Figure 6 illustrates the impact of noise on classification performance for the ResNet18 classifier. A monotonic relationship between scores (probability prediction from ResNet18) and the proportion of noise in a PPG segment can be observed. The best fit is an exponential function with one term, with an R-square of 0.9388 and an RMSE of 0.1087, showing the goodness of the fit. Figure 6 shows that the trained ResNet18 model incorrectly classified 14 cases as having good quality, which corresponding to 0.5% cases from 2863. These 14 cases all have less than 15% of artifacts hence should still be classified as poor quality based on the rules used in annotation (dashed line in figure 6b). Nevertheless, this result makes sense because it is logical that the classifiers have more difficulties with cases of less amount of artifacts. In other words, we have confidence in stating that PPG signals classified as of good quality are expected not to have more than 15% of artifacts in duration. The uncertainty scores, around the threshold 0.5 used for this binary classification, happen for noise levels less than 10 %.

Figure 6.

Figure 6.

Results of the study of the percentage of noise in a PPG segment and the respective probability predictions from ResNestl8 trained with all original dataset. a) Scatter plot of the percentage of noise and predictions score from the ResNet18 and the fitted curve (exponential function). b) Plot distribution of the percentage of noise by class. The red lines represent the mean values, the red areas represent the mean ± 1.96 × standard error, and the blue areas represent the mean ± one standard deviation.

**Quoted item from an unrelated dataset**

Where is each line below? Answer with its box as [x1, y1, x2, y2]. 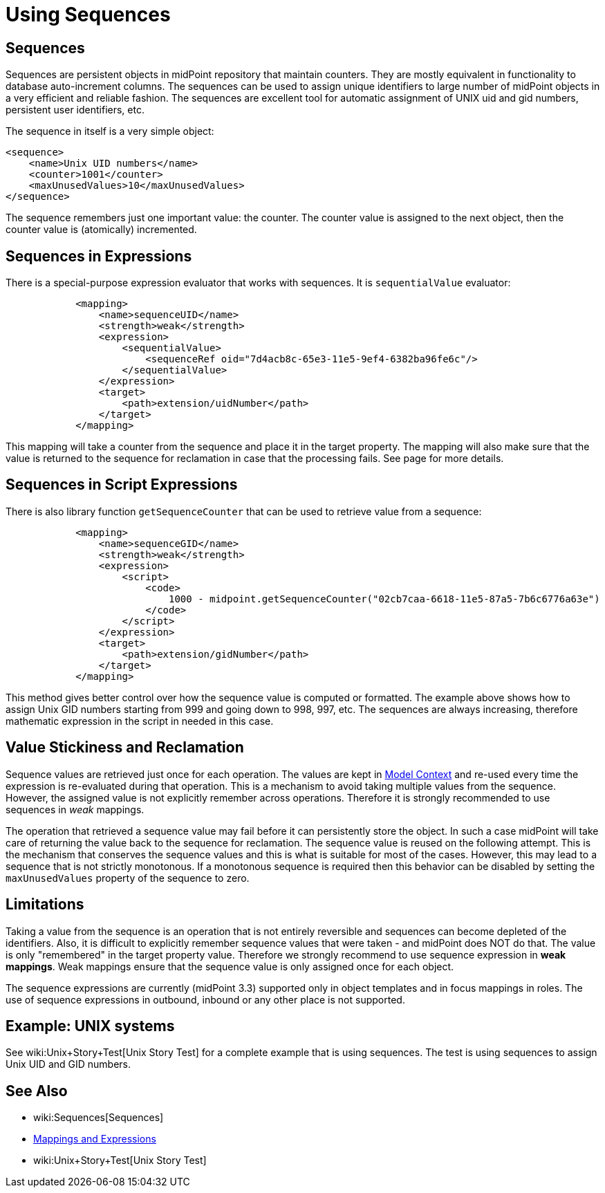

Table IV represents the values from the curve fit to the data plotted in figure 6 for different percentages of noise in a PPG segment. From the values in the Table IV we can verify that ResNet18 is more stringent than SVM in identifying good quality segments following our rules since at 2% noise proportion, a segment is classified ‘bad’ by ResNet18 (score = 0.17) while it is classified as ‘Good’ by SVM (score = 0.63).

TABLE IV -.

percentage of noise and the correspondent score level from the curve fit for ResNet18 and SVM.

Percentage of noise Score ResNet18 fit Score SVM fit
0.1 0.9240 0.9505
1 0.6272 0.7853
2 0.4078 0.6352
4 0.1724 0.4156
25 2.0432e-05 0.0048
100 1.9417e-19 5.9678e-10

V. Discussion and future work

In this study, we demonstrated the utility of deep learning in PPG quality assessment using image-based data. Considering the learning curve, the general tendency to increase the performance with the increase of training set size was verified for DL models, but not for SVM classifiers. SVM used hand-crafted features, instead DL simplified the multi-step pipeline, utilized by learning classification features automatically extracted from images/time-series. Unsurprisingly, when training data is limited, SVM achieves the best performance compared to other DL models. However, SVM performance quickly hit the plateau within only 10% of the training data used in this study. On the other hand, the performance of deep learning models continues to improve as we incrementally increase the training dataset. Both of the findings confirm our hypothesis that, when annotated data are abundant, deep learning models often exceed the performance of other machine learning models and can be confidently applied when working with medical waveform data. Nevertheless, for small datasets, SVM showed to be the best approach, because with less amount of data this method achieved higher performance than other methods.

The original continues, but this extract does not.